Wolters vertelt over kleine successen met een bosuil met een gebroken vleugel ("Beetje oorlogschirurgie met een stalen pennetje"), een operatie bij een dwerghamster ("Na twintig minuten was het tumortje eruit en de eigenaar dolblij"), en de kat die hij chemotherapie gaf ("daar was ik een half jaar mee bezig, maar die kat was alles voor die aardige Servische mevrouw").

Meehuilen
Maar het gaat ook wel eens mis. "Laatst, een jonge meeuw met een gebroken ondervoet. Geopereerd, alles ging goed. De meeuw was netjes wakker geworden uit de narcose, maar die wilde niet eten in gevangenschap, dus die heeft het niet gered. Operatie geslaagd, maar patiënt overleden."
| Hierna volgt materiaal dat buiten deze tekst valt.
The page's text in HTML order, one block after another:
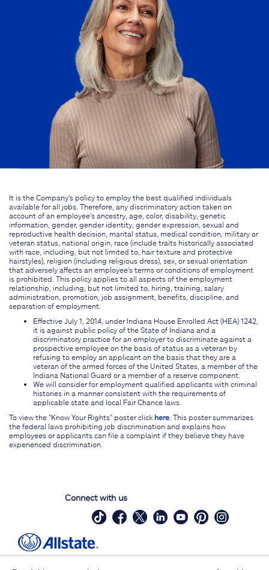
It is the Company's policy to employ the best qualified individuals
available for all jobs. Therefore, any discriminatory action taken on
account of an employee's ancestry, age, color, disability, genetic
information, gender, gender identity, gender expression, sexual and
reproductive health decision, marital status, medical condition, military or
veteran status, national origin, race (include traits historically associated
with race, including, but not limited to, hair texture and protective
hairstyles), religion (including religious dress), sex, or sexual orientation
that adversely affects an employee's terms or conditions of employment
is prohibited. This policy applies to all aspects of the employment
relationship, including, but not limited to, hiring, training, salary
administration, promotion, job assignment, benefits, discipline, and
separation of employment.
Effective July 1, 2014, under Indiana House Enrolled Act (HEA) 1242,
it is against public policy of the State of Indiana and a
discriminatory practice for an employer to discriminate against a
prospective employee on the basis of status as a veteran by
refusing to employ an applicant on the basis that they are a
veteran of the armed forces of the United States, a member of the
Indiana National Guard or a member of a reserve component.
We will consider for employment qualified applicants with criminal
histories in a manner consistent with the requirements of
applicable state and local Fair Chance laws.
To view the "Know Your Rights" poster click here . This poster summarizes
the federal laws prohibiting job discrimination and explains how
employees or applicants can file a complaint if they believe they have
experienced discrimination.
Connect with us
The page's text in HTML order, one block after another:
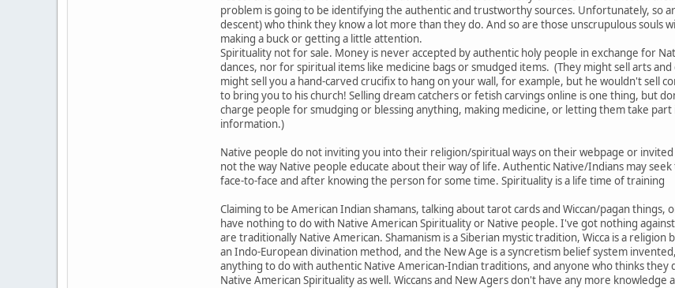
problem is going to be identifying the authentic and trustworthy sources. Unfortunately, so
descent) who think they know a lot more than they do. And so are those unscrupulous
making a buck or getting a little attention.
Spirituality not for sale. Money is never accepted by authentic holy people in exchange for
dances, nor for spiritual items like medicine bags or smudged items. (They might sell arts
might sell you a hand-carved crucifix to hang on your wall, for example, but he wouldn't sell
to bring you to his church! Selling dream catchers or fetish carvings online is one thing, but
charge people for smudging or blessing anything, making medicine, or letting them take
information.)
Native people do not inviting you into their religion/spiritual ways on their webpage or
not the way Native people educate about their way of life. Authentic Native/Indians may
face-to-face and after knowing the person for some time. Spirituality is a life time of training
Claiming to be American Indian shamans, talking about tarot cards and Wiccan/pagan things,
have nothing to do with Native American Spirituality or Native people. I've got nothing
are traditionally Native American. Shamanism is a Siberian mystic tradition, Wicca is a
an Indo-European divination method, and the New Age is a syncretism belief system
anything to do with authentic Native American-Indian traditions, and anyone who thinks they
Native American Spirituality as well. Wiccans and New Agers don't have any more
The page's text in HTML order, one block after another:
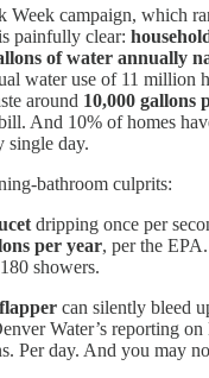
Week campaign, which
painfully clear:
of water annually
water use of 11 million
around 10,000 gallons
And 10% of homes
single day.
bathroom culprits:
dripping once per
per year, per the
showers.
can silently bleed
Water’s reporting
Per day. And you may
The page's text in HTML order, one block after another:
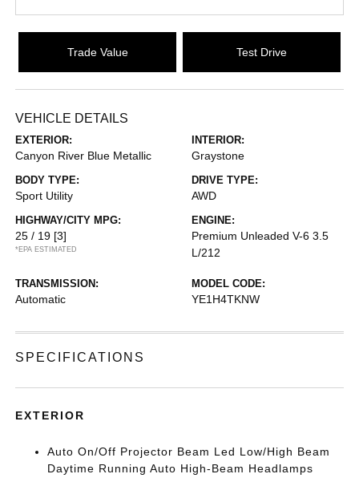
Trade Value Test Drive
VEHICLE DETAILS
EXTERIOR:
Canyon River Blue Metallic
INTERIOR:
Graystone
BODY TYPE:
Sport Utility
DRIVE TYPE:
AWD
HIGHWAY/CITY MPG:
25 / 19 [3]
*EPA ESTIMATED
ENGINE:
Premium Unleaded V-6 3.5
L/212
TRANSMISSION:
Automatic
MODEL CODE:
YE1H4TKNW
SPECIFICATIONS
EXTERIOR
Auto On/Off Projector Beam Led Low/High Beam
Daytime Running Auto High-Beam Headlamps
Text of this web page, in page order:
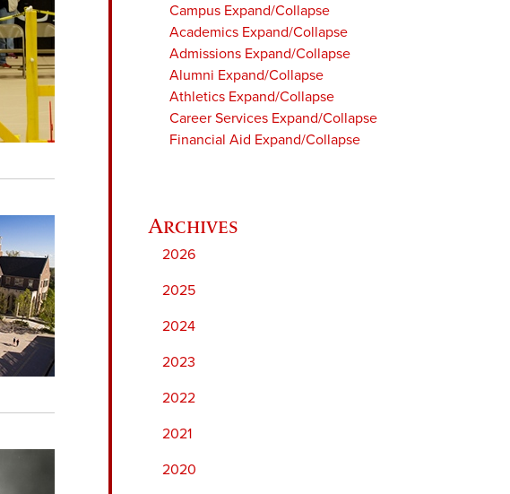
Campus Expand/Collapse
Academics Expand/Collapse
Admissions Expand/Collapse
Alumni Expand/Collapse
Athletics Expand/Collapse
Career Services Expand/Collapse
Financial Aid Expand/Collapse
2026
2025
2024
2023
2022
2021
2020
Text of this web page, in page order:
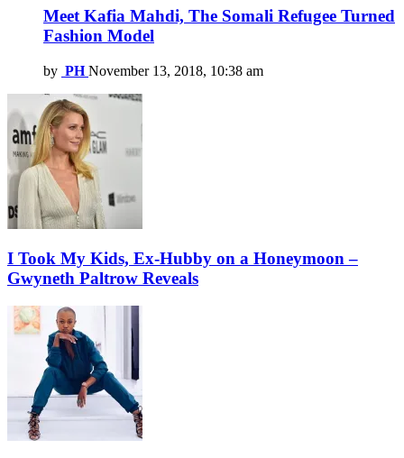
Meet Kafia Mahdi, The Somali Refugee Turned
Fashion Model
by PH November 13, 2018, 10:38 am
I Took My Kids, Ex-Hubby on a Honeymoon –
Gwyneth Paltrow Reveals
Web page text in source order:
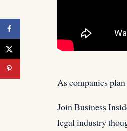
As companies
Join Business
legal industry
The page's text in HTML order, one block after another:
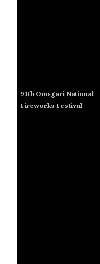
90th Omagari National
Fireworks Festival
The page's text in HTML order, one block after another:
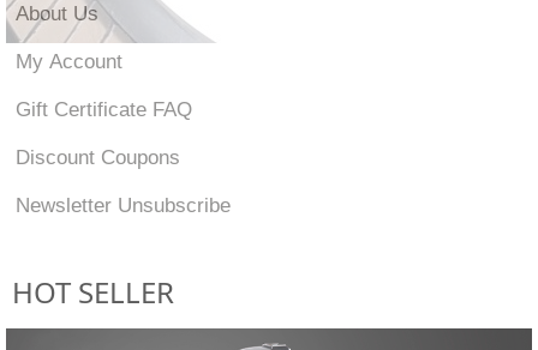
About Us
My Account
Gift Certificate FAQ
Discount Coupons
Newsletter Unsubscribe
HOT SELLER

De dood hoort erbij, zegt hij. "Als het je eigen dier is - ik heb een Kaspische beekschildpad en twee katten - komt het wel harder binnen. In mijn werk moet je toch een beetje professionele afstand kunnen bewaren anders kun je je werk niet doen. Als je mee gaat huilen om elk dier dat overlijdt heb je geen leven."

Marno Wolters heeft de pensioengerechtigde leeftijd allang bereikt, maar hij denkt nog niet aan stoppen. "Ik verkeer in de luxepositie dat ik kan beslissen waarmee ik stop en wanneer ik stop. Elke dag is weer anders, en als er een beroep op me wordt gedaan, spring ik erin."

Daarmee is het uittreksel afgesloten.